Bivariate Traits with Assortative Mating
This notebook demonstrates how to simulate two genetically correlated traits (e.g., height and BMI) under assortative mating using xftsim.
We will:
Define multivariate genetic effects with specified heritabilities and genetic correlation
Build a bivariate architecture using the formula DSL
Configure linear assortative mating on one trait
Run for 5 generations and track how assortative mating affects variance
Use
SampleStatisticsto monitor covariance structure over generations
1. Imports
[ ]:
import numpy as np
from xftsim.effect import MultivariateEffects
from xftsim.arch import Architecture
from xftsim.mate import RandomMating, LinearAssortativeMating
from xftsim.reproduce import RecombinationMap
from xftsim.sim import Simulation
from xftsim.stats import SampleStatistics
from xftsim.founders import founder_haplotypes_uniform_AFs
2. Create Founder Haplotypes
We use 1000 founders and 200 variants, the same as the univariate example. Both traits share the same set of causal variants.
[ ]:
np.random.seed(42)
n = 1000
m = 200
founder_hap = founder_haplotypes_uniform_AFs(n=n, m=m)
print(f"Founders: {founder_hap.n} individuals, {founder_hap.m} variants")
3. Define Multivariate Genetic Effects
MultivariateEffects.from_h2_rg() generates a (m, k) effect matrix for k traits. The per-SNP covariance is:
Cov_snp = diag(sqrt(h2/m)) @ R @ diag(sqrt(h2/m))

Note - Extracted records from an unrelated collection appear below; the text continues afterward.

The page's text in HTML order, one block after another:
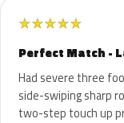
★★★★★
Perfect Match -
Had severe three
side-swiping sharp
two-step touch up
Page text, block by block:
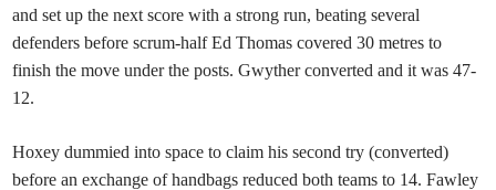
and set up the next score with a strong run, beating several
defenders before scrum-half Ed Thomas covered 30 metres to
finish the move under the posts. Gwyther converted and it was 47-
12.
Hoxey dummied into space to claim his second try (converted)
before an exchange of handbags reduced both teams to 14. Fawley
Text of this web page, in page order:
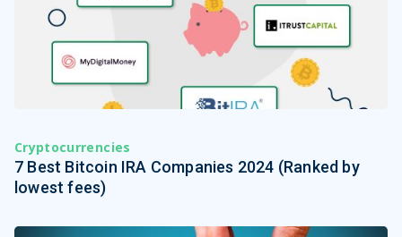
Cryptocurrencies
7 Best Bitcoin IRA Companies 2024 (Ranked by
lowest fees)
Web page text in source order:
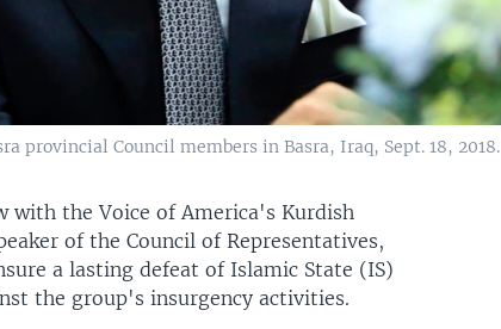
Council members in Basra, Iraq, Sept. 18, 2018.
with the Voice of America's Kurdish
of the Council of Representatives,
a lasting defeat of Islamic State (IS)
the group's insurgency activities.
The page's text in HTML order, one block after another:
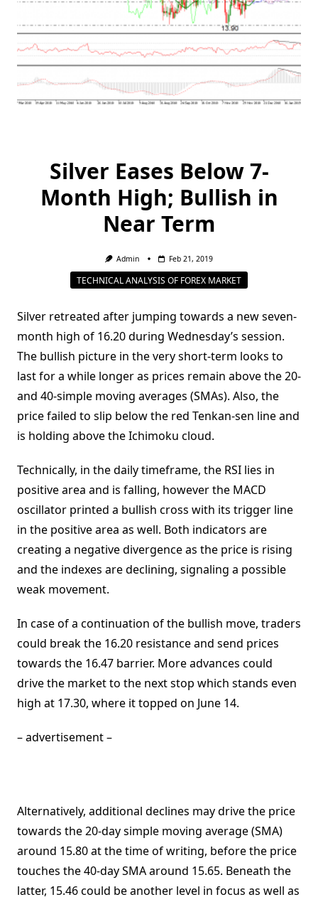
Silver Eases Below 7-
Month High; Bullish in
Near Term
Admin Feb 21, 2019
TECHNICAL ANALYSIS OF FOREX MARKET
Silver retreated after jumping towards a new seven-
month high of 16.20 during Wednesday’s session.
The bullish picture in the very short-term looks to
last for a while longer as prices remain above the 20-
and 40-simple moving averages (SMAs). Also, the
price failed to slip below the red Tenkan-sen line and
is holding above the Ichimoku cloud.
Technically, in the daily timeframe, the RSI lies in
positive area and is falling, however the MACD
oscillator printed a bullish cross with its trigger line
in the positive area as well. Both indicators are
creating a negative divergence as the price is rising
and the indexes are declining, signaling a possible
weak movement.
In case of a continuation of the bullish move, traders
could break the 16.20 resistance and send prices
towards the 16.47 barrier. More advances could
drive the market to the next stop which stands even
high at 17.30, where it topped on June 14.
– advertisement –
Alternatively, additional declines may drive the price
towards the 20-day simple moving average (SMA)
around 15.80 at the time of writing, before the price
touches the 40-day SMA around 15.65. Beneath the
latter, 15.46 could be another level in focus as well as

where R is the genetic correlation matrix. This produces effects such that: - E[sum(beta_1^2)] = h2_height = 0.5 - E[sum(beta_2^2)] = h2_bmi = 0.3 - Genetic correlation between traits = 0.3
The rg parameter is a scalar applied to all off-diagonal entries of R.
[ ]:
mv_eff = MultivariateEffects.from_h2_rg(
h2=[0.5, 0.3], # heritabilities for height and BMI
rg=0.3, # genetic correlation
m=m,
seed=123,
)
print(mv_eff)
print(f"Effect matrix shape: {mv_eff.effects.shape} (m={m}, k=2)")

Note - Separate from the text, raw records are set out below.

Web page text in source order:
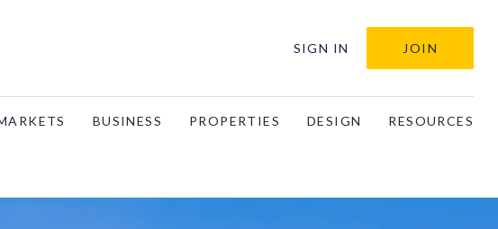
SIGN IN JOIN
BUSINESS PROPERTIES DESIGN RESOURCES
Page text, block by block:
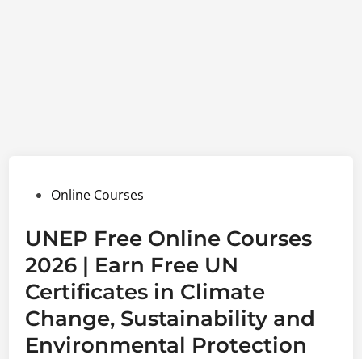
PostedOnline Courses
UNEP Free Online Courses
2026 | Earn Free UN
Certificates in Climate
Change, Sustainability and
Environmental Protection
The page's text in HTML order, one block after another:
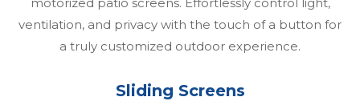
ventilation, and privacy with the touch of a button for
a truly customized outdoor experience.
Sliding Screens
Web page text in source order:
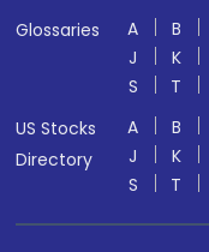
Glossaries
A B
J
K
S
T
US Stocks
Directory
A B
J
K
S
T
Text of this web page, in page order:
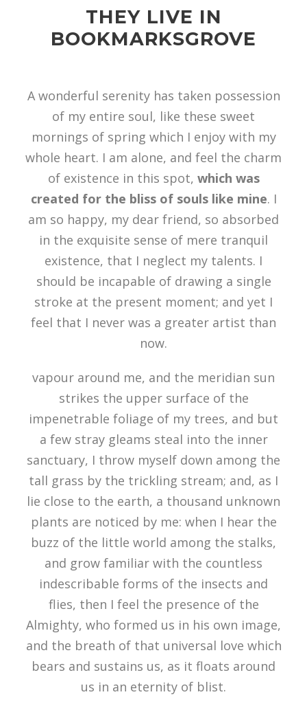
THEY LIVE IN
BOOKMARKSGROVE
A wonderful serenity has taken possession
of my entire soul, like these sweet
mornings of spring which I enjoy with my
whole heart. I am alone, and feel the charm
of existence in this spot, which was
created for the bliss of souls like mine. I
am so happy, my dear friend, so absorbed
in the exquisite sense of mere tranquil
existence, that I neglect my talents. I
should be incapable of drawing a single
stroke at the present moment; and yet I
feel that I never was a greater artist than
now.
vapour around me, and the meridian sun
strikes the upper surface of the
impenetrable foliage of my trees, and but
a few stray gleams steal into the inner
sanctuary, I throw myself down among the
tall grass by the trickling stream; and, as I
lie close to the earth, a thousand unknown
plants are noticed by me: when I hear the
buzz of the little world among the stalks,
and grow familiar with the countless
indescribable forms of the insects and
flies, then I feel the presence of the
Almighty, who formed us in his own image,
and the breath of that universal love which
bears and sustains us, as it floats around
us in an eternity of blist.
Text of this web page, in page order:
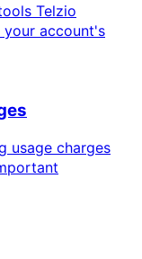
Telzio
your account's
usage charges
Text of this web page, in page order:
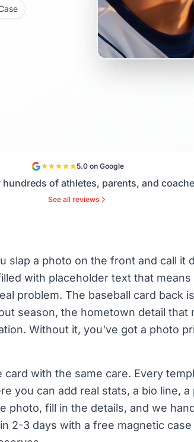
5.0 on Google
hundreds of athletes, parents, and
See all reviews
slap a photo on the front and call it
with placeholder text that
problem. The baseball card back
season, the hometown detail that
Without it, you've got a photo
with the same care. Every
you can add real stats, a bio line, a
photo, fill in the details, and we
2-3 days with a free magnetic
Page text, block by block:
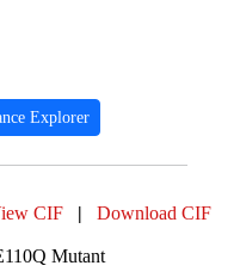
Explorer
CIF | Download CIF
Mutant

print(f"Sum of squared effects per trait: "
f"{np.sum(mv_eff.effects**2, axis=0)} (targets: [0.5, 0.3])")
4. Define the Bivariate Architecture
The formula DSL supports multi-output nodes via tuple LHS syntax:
(height.G, bmi.G) ~ mvGenetic(eff): joint genetic values for both traitsheight.E ~ noise(0.5): environmental noise for height (Var = 1 - h2_height)bmi.E ~ noise(0.7): environmental noise for BMI (Var = 1 - h2_bmi)Aggregation lines combine genetic + environmental for each trait
Each line is one statement. The parser auto-detects inputs for aggregation expressions and performs topological sorting.
[ ]:
formula = """
(height.G, bmi.G) ~ mvGenetic(eff)
height.E ~ noise(0.5)
bmi.E ~ noise(0.7)
height ~ height.G + height.E
bmi ~ bmi.G + bmi.E
"""
arch = Architecture(formula=formula, effects={'eff': mv_eff})
print(arch)
print(f"\nNodes:")
for node in arch.nodes:
print(f" {node.outputs} <- {node.component}")
5. Configure Assortative Mating
LinearAssortativeMating implements rank-order pairing on a phenotypic composite. The algorithm:
Standardize each component in
component_namesto mean 0, sd 1Compute a mating score:
sqrt(|r|) * composite + sqrt(1-|r|) * noiseSort each sex by mating score, pair in rank order
Here we assort on height with spousal correlation r=0.3. This means tall individuals tend to mate with other tall individuals, which should increase genetic variance for height over generations.
[ ]:
mating_am = LinearAssortativeMating(
component_names=['height'], # assort on height only
r=0.3, # spousal correlation
offspring_per_pair=2,
)
print(mating_am)
recomb = RecombinationMap.constant_map(m=m, p=0.5)
6. Run Simulation with Assortative Mating
We run for 5 generations with SampleStatistics to track the covariance matrix each generation. We also set retain_phenotypes=5 to keep all generations’ phenotypes in memory for analysis.
[ ]:
sim_am = Simulation(
founder_haplotypes=founder_hap,
architecture=arch,
mating_regime=mating_am,
recombination_map=recomb,
retain_haplotypes=2,
retain_phenotypes=5,
statistics=[SampleStatistics()],
seed=42,
)
sim_am.run(5)
print(f"Simulation completed: generation {sim_am.generation}")
print(f"Phenotype keys: {list(sim_am.phenotypes.keys)}")
7. Run a Control Simulation with Random Mating
For comparison, we run the same architecture under random mating. This lets us see the effect of assortative mating on variance and covariance.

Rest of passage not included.